After a five-walk outing at Beloit on May 4, Houser made a concerted effort to keep hitters from receiving free bases. Since that start, Houser has walked four batters in 25 innings of work for the Quad Cities Bandits of the Class A Midwest League.
“Those are definitely two areas that I've worked on pretty hard,” said the former Locust Grove product, while also talking about opponents’ batting average of .243 against him. “After starting this season with a lot of walks, I've just been working on keeping the ball down and keeping all of my pitches over the plate.”
He’s reaped the benefits while doing that.
Houser has gone 4-0 over his last five starts, giving up 20 hits and six earned runs while striking out 21 during that span.
“I would say at this point in the season I've been doing pretty good,” he said. “I got off to a slow start the first month, but have got things going here lately.”
Chalk up his uneasy appearances during April to feeling things out in the Midwest League. In 2013, Houser pitched in the New York-Penn League, and now he’s still in Single-A ball, but it’s a more advanced level of play.
“The Midwest League has been a little different,” said Houser, the 69th overall pick by the Houston Astros during the 2011 first-year player draft. “A few better hitters and overall players here. Definitely a difference in the play here. It's a good experience playing here.”
Even during his adjustment period to baseball in Iowa and surrounding states, Houser has been striking out hitters with regularity. He’s currently third on the Bandits with 40 strikeouts.

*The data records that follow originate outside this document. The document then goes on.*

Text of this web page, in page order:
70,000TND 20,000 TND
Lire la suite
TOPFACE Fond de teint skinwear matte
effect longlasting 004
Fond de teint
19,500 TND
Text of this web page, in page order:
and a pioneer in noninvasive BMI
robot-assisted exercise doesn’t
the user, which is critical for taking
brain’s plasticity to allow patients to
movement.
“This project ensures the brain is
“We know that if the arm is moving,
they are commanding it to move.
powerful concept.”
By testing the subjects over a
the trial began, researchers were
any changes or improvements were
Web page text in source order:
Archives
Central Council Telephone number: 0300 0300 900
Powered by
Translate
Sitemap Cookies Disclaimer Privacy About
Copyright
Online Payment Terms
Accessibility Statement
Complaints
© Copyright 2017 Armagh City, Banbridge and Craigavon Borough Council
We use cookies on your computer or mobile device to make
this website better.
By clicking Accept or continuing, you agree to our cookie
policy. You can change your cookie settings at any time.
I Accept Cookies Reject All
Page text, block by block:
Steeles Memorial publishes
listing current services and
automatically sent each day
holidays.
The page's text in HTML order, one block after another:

And when he’s in need of a strikeout, he turns to his knucklecurve.
“My go-to pitch would either be my two-seam fastball or my knucklecurve,” Houser said. “I get a lot of swing and misses on my two-seam and a lot of groundballs. I usually go to my knucklecurve when I need a swing and miss. It's usually my put-away pitch.”

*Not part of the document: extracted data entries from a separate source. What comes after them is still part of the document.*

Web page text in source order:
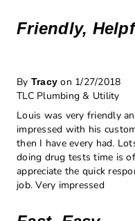
Friendly,
By Tracy on 1/27/2018
TLC Plumbing & Utility
Louis was very friendly
impressed with his
then I have every had.
doing drug tests time is
appreciate the quick
job. Very impressed
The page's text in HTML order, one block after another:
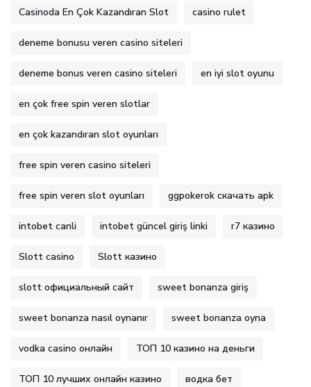
Casinoda En Çok Kazandıran Slot casino rulet
deneme bonusu veren casino siteleri
deneme bonus veren casino siteleri en iyi slot oyunu
en çok free spin veren slotlar
en çok kazandıran slot oyunları
free spin veren casino siteleri
free spin veren slot oyunları ggpokerok скачать apk
intobet canli intobet güncel giriş linki r7 казино
Slott casino Slott казино
slott официальный сайт sweet bonanza giriş
sweet bonanza nasıl oynanır sweet bonanza oyna
vodka casino онлайн ТОП 10 казино на деньги
ТОП 10 лучших онлайн казино водка бет
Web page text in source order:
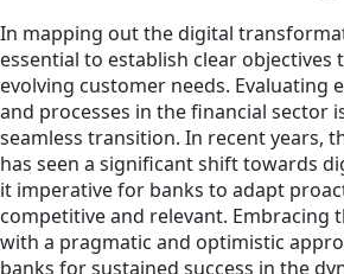
In mapping out the digital
essential to establish clear objectives
evolving customer needs. Evaluating
and processes in the financial sector
seamless transition. In recent years,
has seen a significant shift towards
it imperative for banks to adapt
competitive and relevant. Embracing
with a pragmatic and optimistic
banks for sustained success in the
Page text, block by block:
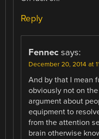
Reply
Fennec says:
December 20, 2014 at
And by that I mean
obviously not on
argument about
equipment to
from the attention
brain otherwise
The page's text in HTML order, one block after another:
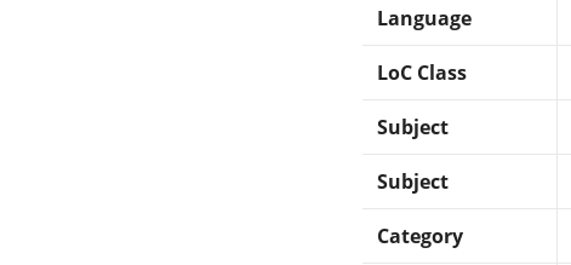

The knucklecurve is a part of his off-speed repertoire that he’s constantly working on.
“Every day I'm still trying to fine tune my consistency with my off speed,” Houser said. “The more consistent I can get them the better that it will make me as a complete pitcher. I'm working really hard on them.”

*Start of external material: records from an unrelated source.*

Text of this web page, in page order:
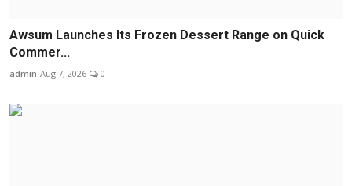
Awsum Launches Its Frozen Dessert Range on Quick
Commer...
admin Aug 7, 2026 0
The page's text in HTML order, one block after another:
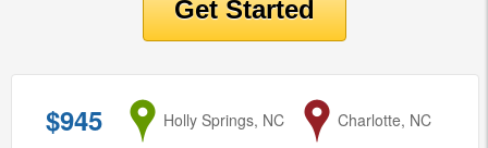
$945 from
Holly Springs, NC to
Charlotte, NC
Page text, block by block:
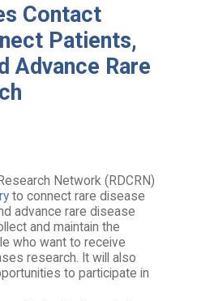
Contact
Patients,
Advance Rare
Network (RDCRN)
to connect rare disease
advance rare disease
and maintain the
who want to receive
research. It will also
to participate in

As of right now, Houser is still far away from making his debut for the Houston Astros. But a promotion to high-A Lancaster (California) or Double-A Corpus Christi would advance Houser’s career that much further.
But for now, he’s content with pitching for the Bandits.
“I haven't heard anything about future plans, but it's always a goal to move up in the system,” he said. “It would definitely be great to finish the season at one of those two teams (Lancaster and Corpus Christi), but for now I'm just going to focus on pitching and handling what I need to handle. And if I move up, great.”